CSAS 2025 offers workshops on Friday, April 10, 2025
R is a programming language favored by data scientists for its statistically minded design. This workshop introduces R to those with little or no prior experience. We will cover basic R syntax, data structure, and some basic practical uses of R using locally created data as well as a preexisting basketball dataset.
Tyler Adams is an undecided first-year
undergraduate student at the University of Connecticut.
A computer with R and Positron/RStudio (Positron suggested) downloaded.
On GitHub.
Python is a high level, object oriented, cross platform and open source programming language. These phrases may be unfamiliar, but what's most important is that it's easy to use. With python, you can explore and analyze data, lots of it, with many different statistical modeling and machine learning tools through various python packages. These models and tools are all very useful in sports analytics. However, we must start with the basics. In this workshop, we will focus on basic syntax, data types, functions, loops, conditionals and classes, then combining this knowledge to build a simple algorithm.
Matthew
Venzie is currently a junior double majoring in Applied
Mathematics and Statistics at the University of Connecticut. His
current research is focused on numerical studies of how the
Mamba Neural Network Architecture processes Time Series data.
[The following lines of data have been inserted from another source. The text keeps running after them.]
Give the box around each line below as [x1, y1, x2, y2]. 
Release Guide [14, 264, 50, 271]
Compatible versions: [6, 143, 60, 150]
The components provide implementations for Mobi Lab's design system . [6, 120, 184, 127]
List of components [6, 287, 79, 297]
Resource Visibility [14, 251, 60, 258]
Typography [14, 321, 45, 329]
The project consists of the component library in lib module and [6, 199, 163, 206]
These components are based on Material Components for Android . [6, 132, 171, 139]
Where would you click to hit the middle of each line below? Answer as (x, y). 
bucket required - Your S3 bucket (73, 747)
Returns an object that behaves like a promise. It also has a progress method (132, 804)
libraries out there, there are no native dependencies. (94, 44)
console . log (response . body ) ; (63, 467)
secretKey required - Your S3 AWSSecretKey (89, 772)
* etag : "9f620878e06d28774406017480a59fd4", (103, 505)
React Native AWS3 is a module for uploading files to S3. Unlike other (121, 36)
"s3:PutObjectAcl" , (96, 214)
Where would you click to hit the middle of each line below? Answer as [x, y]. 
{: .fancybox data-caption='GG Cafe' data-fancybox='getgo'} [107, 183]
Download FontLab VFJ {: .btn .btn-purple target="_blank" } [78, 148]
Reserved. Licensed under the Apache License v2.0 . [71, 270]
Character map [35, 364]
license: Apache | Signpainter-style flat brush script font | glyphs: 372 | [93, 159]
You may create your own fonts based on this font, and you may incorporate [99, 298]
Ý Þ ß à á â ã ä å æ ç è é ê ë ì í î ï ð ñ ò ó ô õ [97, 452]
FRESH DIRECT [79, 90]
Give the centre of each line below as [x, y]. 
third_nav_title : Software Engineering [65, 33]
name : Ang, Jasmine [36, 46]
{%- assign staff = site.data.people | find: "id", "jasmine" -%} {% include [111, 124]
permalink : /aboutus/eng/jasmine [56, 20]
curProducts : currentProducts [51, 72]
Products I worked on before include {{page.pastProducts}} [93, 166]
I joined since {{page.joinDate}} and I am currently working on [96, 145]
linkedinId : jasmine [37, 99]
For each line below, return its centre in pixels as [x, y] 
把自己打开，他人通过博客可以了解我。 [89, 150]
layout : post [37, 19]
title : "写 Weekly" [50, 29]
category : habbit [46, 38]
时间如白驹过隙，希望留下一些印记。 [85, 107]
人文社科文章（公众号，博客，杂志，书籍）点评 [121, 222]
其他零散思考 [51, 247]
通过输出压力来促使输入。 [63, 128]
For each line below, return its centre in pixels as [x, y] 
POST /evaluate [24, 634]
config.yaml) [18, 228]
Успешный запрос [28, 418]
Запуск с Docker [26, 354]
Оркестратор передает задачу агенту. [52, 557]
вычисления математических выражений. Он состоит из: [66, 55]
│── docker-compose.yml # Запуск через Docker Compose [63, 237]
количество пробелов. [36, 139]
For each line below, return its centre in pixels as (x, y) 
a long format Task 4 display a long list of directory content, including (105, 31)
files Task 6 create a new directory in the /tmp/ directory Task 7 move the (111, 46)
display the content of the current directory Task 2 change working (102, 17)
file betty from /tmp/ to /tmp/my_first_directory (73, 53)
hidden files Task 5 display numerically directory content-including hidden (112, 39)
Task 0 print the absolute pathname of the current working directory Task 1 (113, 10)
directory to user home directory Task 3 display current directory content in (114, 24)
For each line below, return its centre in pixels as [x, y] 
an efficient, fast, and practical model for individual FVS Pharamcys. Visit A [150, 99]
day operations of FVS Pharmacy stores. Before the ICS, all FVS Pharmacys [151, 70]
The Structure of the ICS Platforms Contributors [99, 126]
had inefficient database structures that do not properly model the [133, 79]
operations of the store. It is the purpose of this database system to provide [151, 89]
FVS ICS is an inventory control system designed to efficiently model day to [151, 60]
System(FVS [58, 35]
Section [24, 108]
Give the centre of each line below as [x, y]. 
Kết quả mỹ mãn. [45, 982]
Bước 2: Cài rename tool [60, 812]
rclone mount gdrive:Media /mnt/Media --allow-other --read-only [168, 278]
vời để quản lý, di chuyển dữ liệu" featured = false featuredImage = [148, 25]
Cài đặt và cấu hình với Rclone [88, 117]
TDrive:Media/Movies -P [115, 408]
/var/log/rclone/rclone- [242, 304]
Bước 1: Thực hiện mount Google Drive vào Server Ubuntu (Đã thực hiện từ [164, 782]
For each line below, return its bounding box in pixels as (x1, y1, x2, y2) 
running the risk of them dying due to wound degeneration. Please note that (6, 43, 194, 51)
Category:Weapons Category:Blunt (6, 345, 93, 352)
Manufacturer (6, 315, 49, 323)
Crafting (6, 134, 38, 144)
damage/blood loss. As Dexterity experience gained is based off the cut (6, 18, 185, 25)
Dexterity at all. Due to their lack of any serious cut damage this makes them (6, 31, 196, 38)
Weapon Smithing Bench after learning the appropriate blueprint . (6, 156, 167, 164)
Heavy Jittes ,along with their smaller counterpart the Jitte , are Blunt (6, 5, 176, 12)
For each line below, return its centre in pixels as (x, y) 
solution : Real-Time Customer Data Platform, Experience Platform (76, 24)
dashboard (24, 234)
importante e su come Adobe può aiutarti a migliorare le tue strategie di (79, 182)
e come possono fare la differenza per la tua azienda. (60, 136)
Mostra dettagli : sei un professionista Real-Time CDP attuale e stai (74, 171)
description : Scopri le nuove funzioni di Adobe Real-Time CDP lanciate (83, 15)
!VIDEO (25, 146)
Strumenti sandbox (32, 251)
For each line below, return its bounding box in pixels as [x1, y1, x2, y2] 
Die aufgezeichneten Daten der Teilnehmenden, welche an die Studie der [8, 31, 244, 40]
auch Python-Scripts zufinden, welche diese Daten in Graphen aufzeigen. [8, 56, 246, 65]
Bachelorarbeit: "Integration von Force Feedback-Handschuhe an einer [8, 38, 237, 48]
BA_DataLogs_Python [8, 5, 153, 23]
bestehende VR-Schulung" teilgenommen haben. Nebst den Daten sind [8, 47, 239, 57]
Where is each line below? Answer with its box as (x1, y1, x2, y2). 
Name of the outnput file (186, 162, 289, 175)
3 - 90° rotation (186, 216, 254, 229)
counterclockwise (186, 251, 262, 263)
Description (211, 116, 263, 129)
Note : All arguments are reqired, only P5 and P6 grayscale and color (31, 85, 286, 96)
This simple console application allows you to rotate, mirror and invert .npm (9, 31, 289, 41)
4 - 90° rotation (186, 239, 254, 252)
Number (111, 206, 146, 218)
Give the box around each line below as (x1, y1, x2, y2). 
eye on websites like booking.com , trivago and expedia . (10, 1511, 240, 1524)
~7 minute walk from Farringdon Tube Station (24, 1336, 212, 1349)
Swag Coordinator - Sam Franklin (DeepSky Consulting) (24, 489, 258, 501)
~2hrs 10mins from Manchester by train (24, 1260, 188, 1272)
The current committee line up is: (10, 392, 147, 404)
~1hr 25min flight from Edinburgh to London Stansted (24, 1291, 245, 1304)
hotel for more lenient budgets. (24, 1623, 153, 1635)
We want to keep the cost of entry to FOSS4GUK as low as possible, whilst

Outside of academics, I enjoy attending statistics conferences
and have a passion for cooking and reading.
Laptop, no knowledge of python needed. We will be using google colab.
On GitHub.
This workshop will introduce the fundamentals of interactive visualization, a style of data exploration that allows users to engage directly with plots through actions such as hovering, filtering, zooming, and selecting data. We will explore two key tools in R: R Shiny, a framework for building interactive web applications using R, and Plotly, a popular library for creating dynamic, responsive graphics. Participants will learn how to build simple Shiny apps with reactive elements, and incorporate Plotly to create interactive dashboards. Through guided examples, attendees will gain practical experience developing and customizing interactive visualizations.
Lucy Liu is
a third-year undergraduate student majoring in Statistics and
Applied Mathematics at the University of Connecticut. She serves
as the President of the Joint Statistical Club, where she runs
workshops and organizes statistical conferences.
A laptop with R/RStudio installed; basic familiarity with R is recommended, but no prior experience with Shiny or Plotly is required.
On GitHub.
Git is a version control system that tracks changes to files in your project, letting you save snapshots of your work, revert to earlier versions, and collaborate across branches. As the industry standard for version control, Git is essential for any developer workflow. This workshop will teach you the fundamentals you need to start using Git effectively in your projects.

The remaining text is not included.